Jonathan. Jonathan Aschoff – Brean Murray, Carret & Co.: I was wondering if you could help me understand the GAMMAGARD population or is there any – are there any sub populations that would be extremely rapid adopters of a subcu version, are there any reason that any population would be particularly slow geographically whatever reason there is? And afterwards if this were to work, is there any reason Baxter or whoever want to continue offering an IV version?

Yes I can go through and speak a little bit to the prevalent element going through. There are certain indications – so if you look today, for example, about 40% of all IGIV is administered from home infusion services going through, so those are obviously the first key targets we think that make sense. As far as sub populations, there are things for example Kawasaki’s disease which are rare indications for IGIV products. But these aren’t given in either acute settings or other areas where they are predominantly administer in a hospital setting while they comprise a very small part of the overall market. Those would be specific areas where we wouldn’t see rapid adoption. So obviously you can go through and say that people that are on subcu today, those are going to be your early adopters and then probably the folks that are using the product at home. Jonathan Aschoff – Brean Murray, Carret & Co.: Okay. You were saying 40% at home.

If you go back, there is a meter deficiency surveys that goes through an absolute breakdowns of these products, little bated, but still quite relevant. Jonathan Aschoff – Brean Murray, Carret & Co.: Okay thank you very much.

And there are no further questions at this time.

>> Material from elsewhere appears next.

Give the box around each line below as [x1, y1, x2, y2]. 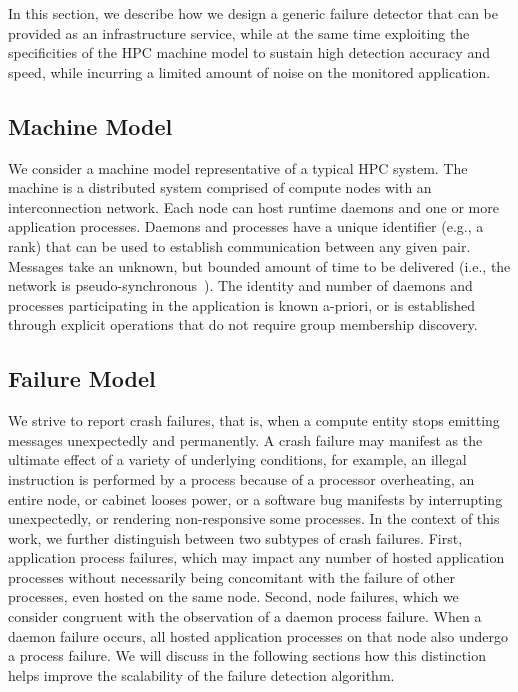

All right. Well, thank you everyone for joining us on this call. As I mentioned in our opening remarks, Halozyme has accomplished an impressive list of milestones in 2009. Our ultrafast insulin program has advanced into Phase II and additional studies continue to build value for the program. Roche has started its first Phase III registration trial for a subcutaneous formulation of Herceptin with PH20 resulting in a $5 million milestone payment to Halozyme. Baxter’s Phase III registration study for subcutaneous GAMMAGARD with PH20 is fully enrolled and is expected to be completed by the end of 2010. The launch of Hylenex is underway for pediatric rehydration with the substantial marketing resource commitment by Baxter. In June, Halozyme successfully completed a $40 million equity financing when the window for biotech first opened. We expect the momentum for many of our activities will continue into 2010 when we look forward to updating you on our future progress. Halozyme’s business strategy strikes a balance between proprietary product development programs and partnerships with other companies that aim to leverage a core technology and knowledge base. We continue to operate in a capital efficient manner as demonstrated by our use of $34 million of net cash for the year 2008, followed by our net cash burn of approximately $25 million during the first nine months of 2009, excluding the effect of the June financing. We believe our strategy will provide multiple opportunities for success that can drive significant value for our shareholders. We look forward to updating you again soon on our progress and we will be participating in the Lazard Capital Markets Healthcare Conference in New York on November 18th, and we will also be at the JPMorgan Conference in San Francisco during the second week of January. Again, thank you for your interest in Halozyme and for your participation in today’s call. Take care, everyone.

And this concludes today’s conference. You may now disconnect.